On Saturday, February 8, 1997 12:00:00 AM UTC-8, Guido van Rossum wrote:
> > I installed modified versions of stringobject.c and stropmodule.c on our web
> > server. They are accessible via
> >
> > http://www.automatrix.com/~skip/python/
>
> Cool. I read your description and am very pleased with your
> approach. Did you benchmark it with pystone yet? (I'm still waiting
> for a better benchmark, but nobody has given me one yet... ;-)
>
> > Warning: This is just a first attempt. I've done some testing, but not a
> > bunch. Use this on an experimental basis only. The code isn't yet properly
> > packaged, and there are some definite warts on it. Feedback is welcome.
>
> I immediately went to resizestring (to check that you'd taken care of
> it properly -- you have) and noticed that there's one easy
> optimization there: when the new and old sizes fall in the same
> bucket, you don't need to do anything except change the ob_size field.
>

> > One thing I haven't yet figured out is this: Given an arbitrary number, n,
> > return the power of two that is equal to or greater than n *without writing
> > a loop*. I can clearly do something like:
> >
> > for (i = 1; i < n; i <<= 1);
> >
> > Can it be done using a single bit-twiddling expression though?
>
> For numbers < 256 you can do it with a single table lookup, if you can
> spare 256 bytes for the table.
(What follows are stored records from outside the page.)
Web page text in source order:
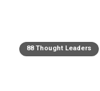
88 Thought Leaders
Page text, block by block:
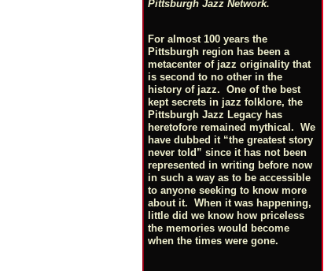
Pittsburgh Jazz Network.
For almost 100 years the
Pittsburgh region has been a
metacenter of jazz originality that
is second to no other in the
history of jazz. One of the best
kept secrets in jazz folklore, the
Pittsburgh Jazz Legacy has
heretofore remained mythical. We
have dubbed it “the greatest story
never told” since it has not been
represented in writing before now
in such a way as to be accessible
to anyone seeking to know more
about it. When it was happening,
little did we know how priceless
the memories would become
when the times were gone.
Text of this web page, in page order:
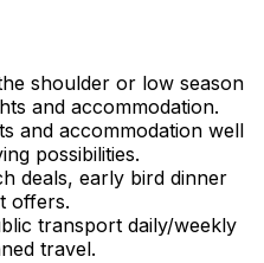
shoulder or low season
and accommodation.
and accommodation well
possibilities.
deals, early bird dinner
offers.
transport daily/weekly
travel.
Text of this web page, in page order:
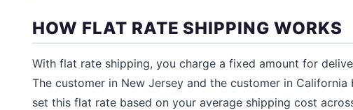
HOW FLAT RATE SHIPPING WORKS
With flat rate shipping, you charge a fixed amount for
The customer in New Jersey and the customer in
set this flat rate based on your average shipping cost
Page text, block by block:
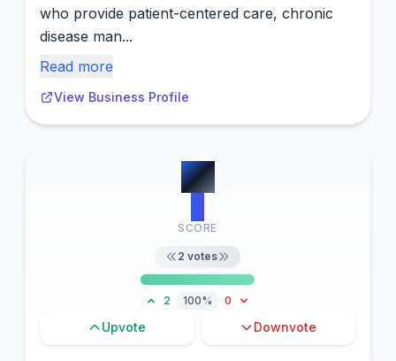
who provide patient-centered care, chronic
disease man...
Read more
View Business Profile
#7
SCORE
2 votes
2 100% 0
Upvote Downvote
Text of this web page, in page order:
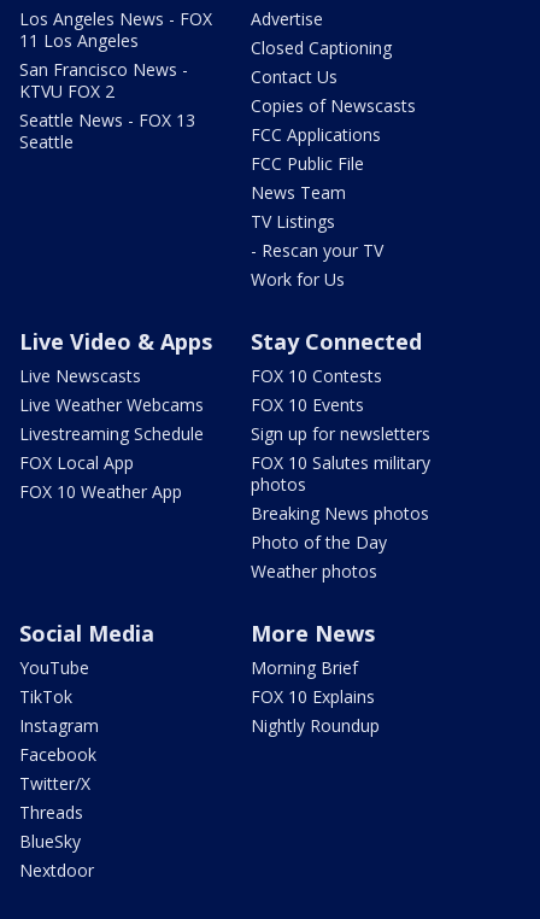
Los Angeles News - FOX
11 Los Angeles
San Francisco News -
KTVU FOX 2
Seattle News - FOX 13
Seattle
Advertise
Closed Captioning
Contact Us
Copies of Newscasts
FCC Applications
FCC Public File
News Team
TV Listings
- Rescan your TV
Work for Us
Live Video & Apps
Live Newscasts
Live Weather Webcams
Livestreaming Schedule
FOX Local App
FOX 10 Weather App
Stay Connected
FOX 10 Contests
FOX 10 Events
Sign up for newsletters
FOX 10 Salutes military
photos
Breaking News photos
Photo of the Day
Weather photos
Social Media
YouTube
TikTok
Instagram
Facebook
Twitter/X
Threads
BlueSky
Nextdoor
More News
Morning Brief
FOX 10 Explains
Nightly Roundup
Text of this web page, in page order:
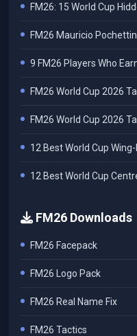
FM26: 15 World Cup
FM26 Mauricio
9 FM26 Players Who
FM26 World Cup 2026
FM26 World Cup 2026
12 Best World Cup
12 Best World Cup
FM26 Downloads
FM26 Facepack
FM26 Logo Pack
FM26 Real Name Fix
FM26 Tactics
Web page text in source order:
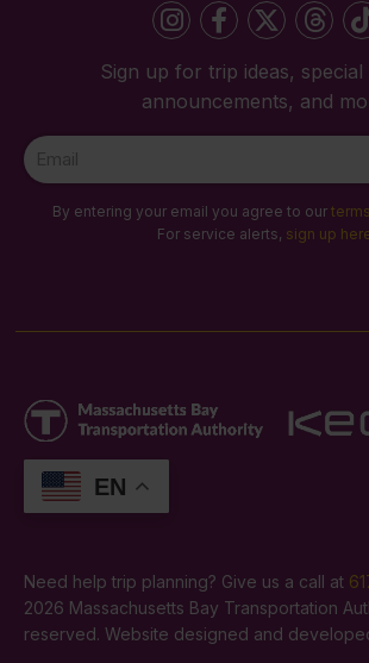
Sign up for trip ideas, special
announcements, and
Newsletter
Signup
By entering your email you agree to our
For service alerts, sign up
EN
Need help trip planning? Give us a call at
2026 Massachusetts Bay Transportation
reserved. Website designed and
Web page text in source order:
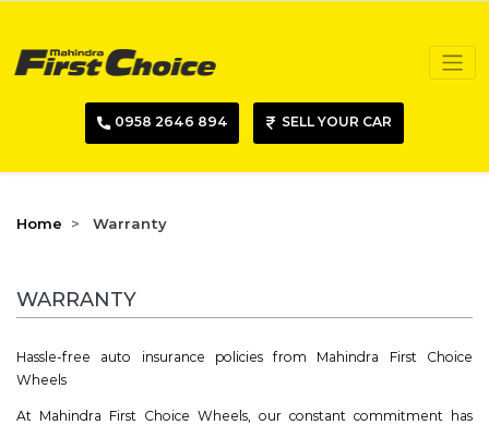
0958 2646 894 SELL YOUR CAR
Home Warranty
WARRANTY
Hassle-free auto insurance policies from Mahindra First Choice
Wheels
At Mahindra First Choice Wheels, our constant commitment has
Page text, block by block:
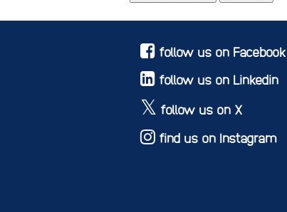
follow us on Facebook
follow us on Linkedin
follow us on X
find us on Instagram
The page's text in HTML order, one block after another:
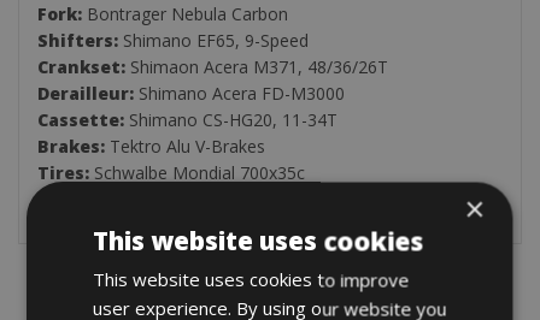
Fork: Bontrager Nebula Carbon
Shifters: Shimano EF65, 9-Speed
Crankset: Shimaon Acera M371, 48/36/26T
Derailleur: Shimano Acera FD-M3000
Cassette: Shimano CS-HG20, 11-34T
Brakes: Tektro Alu V-Brakes
Tires: Schwalbe Mondial 700x35c
Weight:
×
This website uses cookies
This website uses cookies to improve
user experience. By using our website you
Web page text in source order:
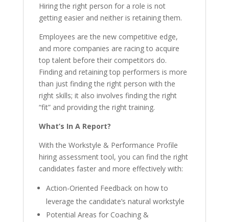
Hiring the right person for a role is not
getting easier and neither is retaining them.
Employees are the new competitive edge,
and more companies are racing to acquire
top talent before their competitors do.
Finding and retaining top performers is more
than just finding the right person with the
right skills; it also involves finding the right
“fit” and providing the right training.
What’s In A Report?
With the Workstyle & Performance Profile
hiring assessment tool, you can find the right
candidates faster and more effectively with:
Action-Oriented Feedback on how to
leverage the candidate’s natural workstyle
Potential Areas for Coaching &
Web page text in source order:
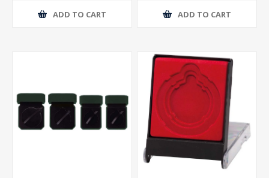
ADD TO CART ADD TO CART
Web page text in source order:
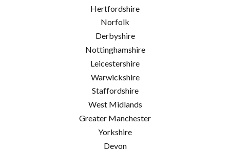
Hertfordshire
Norfolk
Derbyshire
Nottinghamshire
Leicestershire
Warwickshire
Staffordshire
West Midlands
Greater Manchester
Yorkshire
Devon
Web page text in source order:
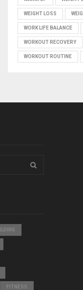
WEIGHT LOSS
WORK LIFE BALANCE
WORKOUT RECOVERY
WORKOUT ROUTINE
H
FITNESS
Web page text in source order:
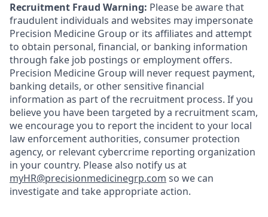
Recruitment Fraud Warning: Please be aware that
fraudulent individuals and websites may impersonate
Precision Medicine Group or its affiliates and attempt
to obtain personal, financial, or banking information
through fake job postings or employment offers.
Precision Medicine Group will never request payment,
banking details, or other sensitive financial
information as part of the recruitment process. If you
believe you have been targeted by a recruitment scam,
we encourage you to report the incident to your local
law enforcement authorities, consumer protection
agency, or relevant cybercrime reporting organization
in your country. Please also notify us at
myHR@precisionmedicinegrp.com so we can
investigate and take appropriate action.
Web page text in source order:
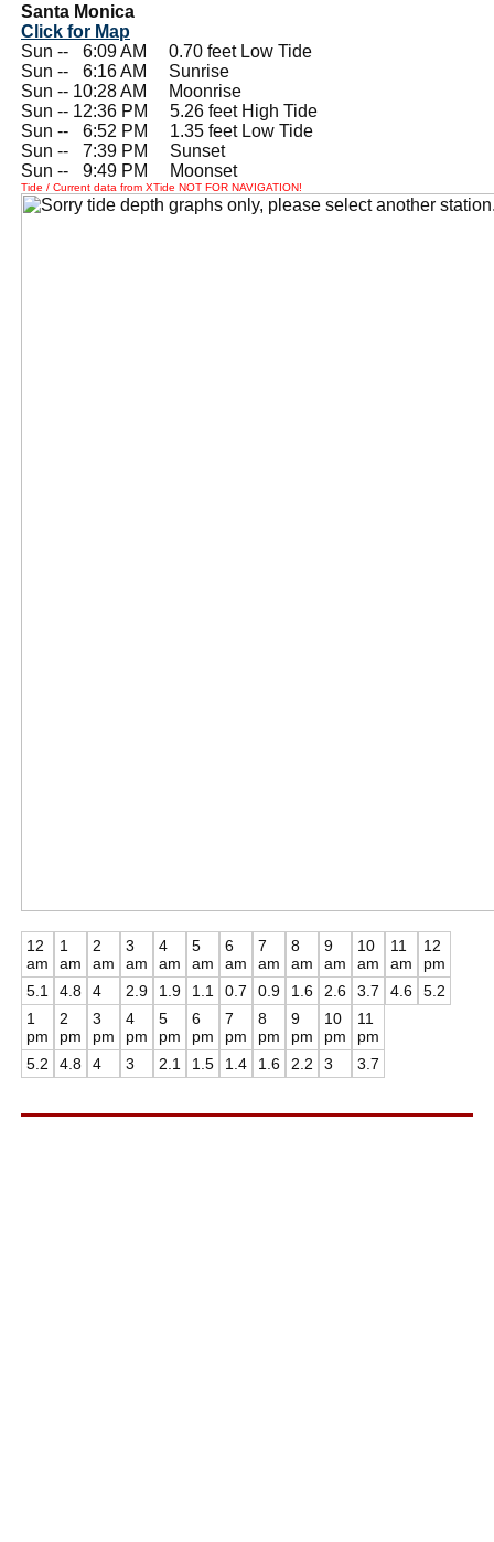
Santa Monica
Click for Map
Sun --
6:09 AM 0.70 feet Low Tide
Sun --
6:16 AM Sunrise
Sun -- 10:28 AM Moonrise
Sun -- 12:36 PM 5.26 feet High Tide
Sun --
6:52 PM 1.35 feet Low Tide
Sun --
7:39 PM Sunset
Sun --
9:49 PM Moonset
Tide / Current data from XTide NOT FOR NAVIGATION!
12
am
5.1
1
am
4.8
2
am
4
3
am
2.9
4
am
1.9
5
am
1.1
6
am
0.7
7
am
0.9
8
am
1.6
9
am
2.6
10
am
3.7
11
am
4.6
12
pm
5.2
1
pm
5.2
2
pm
4.8
3
pm
4
4
pm
3
5
pm
2.1
6
pm
1.5
7
pm
1.4
8
pm
1.6
9
pm
2.2
10
pm
3
11
pm
3.7
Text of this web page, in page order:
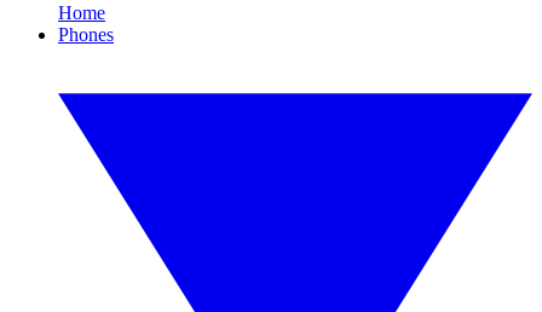
Home
Phones
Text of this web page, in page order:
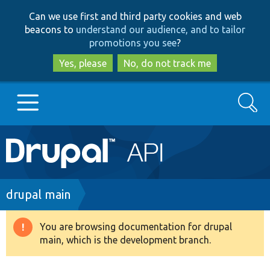
to
main
content
to
search
Can we use first and third party cookies and web
beacons to understand our audience, and to tailor
promotions you see?
Yes, please
No, do not track me
Main
navigation
Go to Drupal.org
Drupal 8+
Search
Breadcrumb
drupal main
Warning
message
You are browsing documentation for drupal
main, which is the development branch.
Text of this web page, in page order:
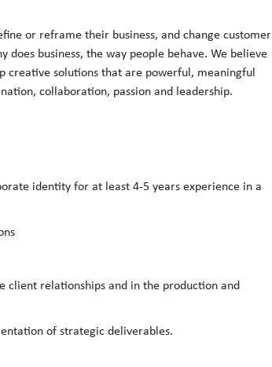
or reframe their business, and change customer
business, the way people behave. We believe
solutions that are powerful, meaningful
collaboration, passion and leadership.
identity for at least 4-5 years experience in a
relationships and in the production and
of strategic deliverables.

For larger numbers you can quickly
> find the highest byte in the number that's non-zero and use that to
> index the table and add 8* the byte number (if you count from the
> right end ;_)

Below is the code for this idea.

#include <stdio.h>
int log[256];
int next_power_of_two(int no)
{
int t, tt, r;
if(tt = no>> 16) {
r = (t = tt >> 8)?24+log[tt]:16+log[t];
} else {
r = (t = no >> 8)?8+log[t]:log[no];
}
return r;
}

void make_table()
{
int i;

log[0] = 0;
log[1] = 1;
for(i=2;i<256;i++) {
log[i] = 1 + log[i/2];
}
}

int main()
{
int no = 512;
make_table();
printf ("%d\n", next_power_of_two(no));